# FINALLY GOT IT



## supermanjrp (Aug 25, 2009)

New to me RZR. This thing is bad a. First thing i did was add HIDS.


----------



## cojack (Aug 13, 2009)

Very Nice...Congrats on the Beast


----------



## phreebsd (Dec 16, 2004)

nice rzr! 
wasn't hondarecoveryman building you a race bike at some point? 
I wanna see that one!! :rockn:


----------



## Polaris425 (Dec 16, 2004)

very nice! :rockn:


----------



## codyh (Mar 30, 2009)

"You got shocks, pegs...LUCKY" 

Nice bike there man, hopefully i'll have mine soon enough.


----------



## supermanjrp (Aug 25, 2009)

That is the one he is keeping. lol. This thing is bad.

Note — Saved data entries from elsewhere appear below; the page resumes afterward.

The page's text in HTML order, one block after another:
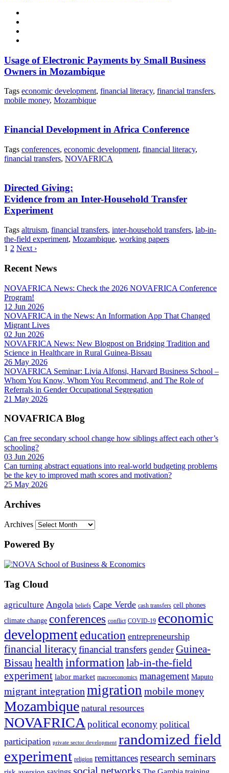
Usage of Electronic Payments by Small Business
Owners in Mozambique
Tags economic development, financial literacy, financial transfers,
mobile money, Mozambique
Financial Development in Africa Conference
Tags conferences, economic development, financial literacy,
financial transfers, NOVAFRICA
Directed Giving:
Evidence from an Inter-Household Transfer
Experiment
Tags altruism, financial transfers, inter-household transfers, lab-in-
the-field experiment, Mozambique, working papers
1 2 Next ›
Recent News
NOVAFRICA News: Check the 2026 NOVAFRICA Conference
Program!
12 Jun 2026
NOVAFRICA in the News: An Information App That Changed
Migrant Lives
02 Jun 2026
NOVAFRICA News: New Blogpost on Bridging Tradition and
Science in Healthcare in Rural Guinea-Bissau
26 May 2026
NOVAFRICA Seminar: Livia Alfonsi, Harvard Business School –
Whom You Know, Whom You Recommend, and The Role of
Referrals in Gender Occupational Segregation
21 May 2026
NOVAFRICA Blog
Can free secondary school change how siblings affect each other’s
schooling?
03 Jun 2026
Can turning abstract equations into real-world budgeting problems
be the key to improved math scores and motivation?
25 May 2026
Archives
Archives
Powered By
Tag Cloud
agriculture Angola beliefs Cape Verde cash transfers cell phones
climate change conferences conflict COVID-19 economic
development education entrepreneurship
financial literacyfinancial transfers gender Guinea-
Bissau healthinformationlab-in-the-field
experiment labor market macroeconomics management Maputo
migrant integrationmigration mobile money
Mozambique natural resources
NOVAFRICApolitical economy political
participation private sector development randomized field
experiment religion remittancesresearch seminars
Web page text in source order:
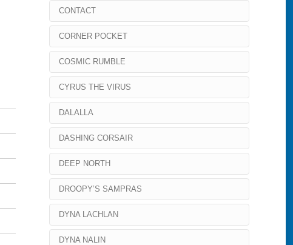
CONTACT
CORNER POCKET
COSMIC RUMBLE
CYRUS THE VIRUS
DALALLA
DASHING CORSAIR
DEEP NORTH
DROOPY’S SAMPRAS
DYNA LACHLAN
DYNA NALIN
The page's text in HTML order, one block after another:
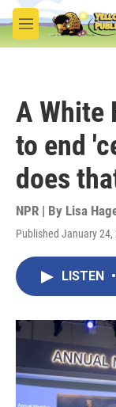
Skip to main content
M
e
A White
to end
does
NPR | By Lisa
Published January
LISTEN •
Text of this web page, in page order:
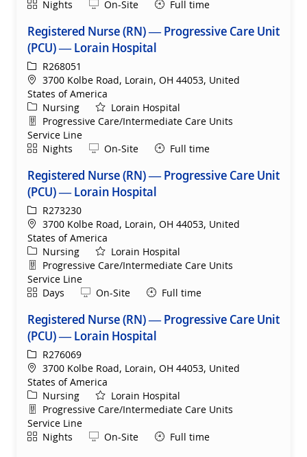
ShiftNights Remote
On-Site Full time
Registered Nurse (RN) — Progressive Care Unit
(PCU) — Lorain Hospital
ReqIdR268051
Location
3700 Kolbe Road, Lorain, OH 44053, United
States of America
Category
Nursing
Lorain Hospital
Department
Progressive Care/Intermediate Care Units
Service Line
ShiftNights Remote
On-Site Full time
Registered Nurse (RN) — Progressive Care Unit
(PCU) — Lorain Hospital
ReqIdR273230
Location
3700 Kolbe Road, Lorain, OH 44053, United
States of America
Category
Nursing
Lorain Hospital
Department
Progressive Care/Intermediate Care Units
Service Line
ShiftDays Remote
On-Site Full time
Registered Nurse (RN) — Progressive Care Unit
(PCU) — Lorain Hospital
ReqIdR276069
Location
3700 Kolbe Road, Lorain, OH 44053, United
States of America
Category
Nursing
Lorain Hospital
Department
Progressive Care/Intermediate Care Units
Service Line
ShiftNights Remote
On-Site Full time
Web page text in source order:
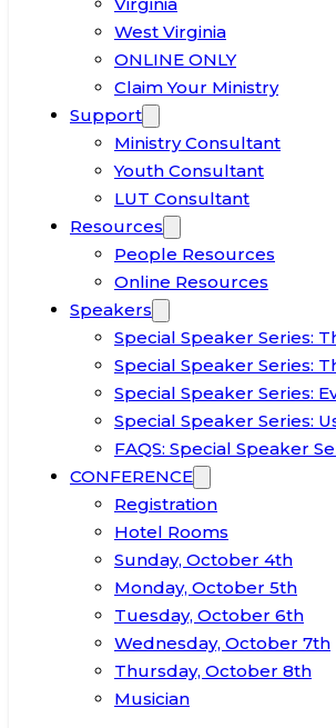
West Virginia
ONLINE ONLY
Claim Your Ministry
Support
Ministry Consultant
Youth Consultant
LUT Consultant
Resources
People Resources
Online Resources
Speakers
Special Speaker Series:
Special Speaker Series:
Special Speaker Series:
Special Speaker Series:
FAQS: Special Speaker
CONFERENCE
Registration
Hotel Rooms
Sunday, October 4th
Monday, October 5th
Tuesday, October 6th
Wednesday, October 7th
Thursday, October 8th
Musician

Taken it for a ride on saturday.


----------



## TX4PLAY (Jan 18, 2009)

Nice RZR you'll love it. Which HID kit did you use?


----------



## supermanjrp (Aug 25, 2009)

DDMTUNING.com. 35 watt 6ks for 29.99


----------



## wvMOUNTAINMAN (May 19, 2009)

nice lookin rzr, I want one


----------



## supermanjrp (Aug 25, 2009)

took the rzr deep yesterday but didnt get any pics cause didnt think it was as deep as it ended up being. almost over the seats.


----------



## supermanjrp (Aug 25, 2009)

finally added my go go juice.


----------



## Polaris425 (Dec 16, 2004)

Ha!! :rockn: we're gonna need to see some vids of it runnin now!!


----------



## supermanjrp (Aug 25, 2009)

will do. just got a few more things to do before i can use it.


----------



## bruiser quad (Nov 6, 2009)

don't crack your skull on that bottle....


----------



## MTImodquad (Jan 2, 2009)

You done yet Josh??? Lets see it spraying!


----------



## supermanjrp (Aug 25, 2009)

Calm down. The intake boot still isn't done


----------



## supermanjrp (Aug 25, 2009)

well its all hooked up and working. But sorry no videos till after nats. hehehe.


----------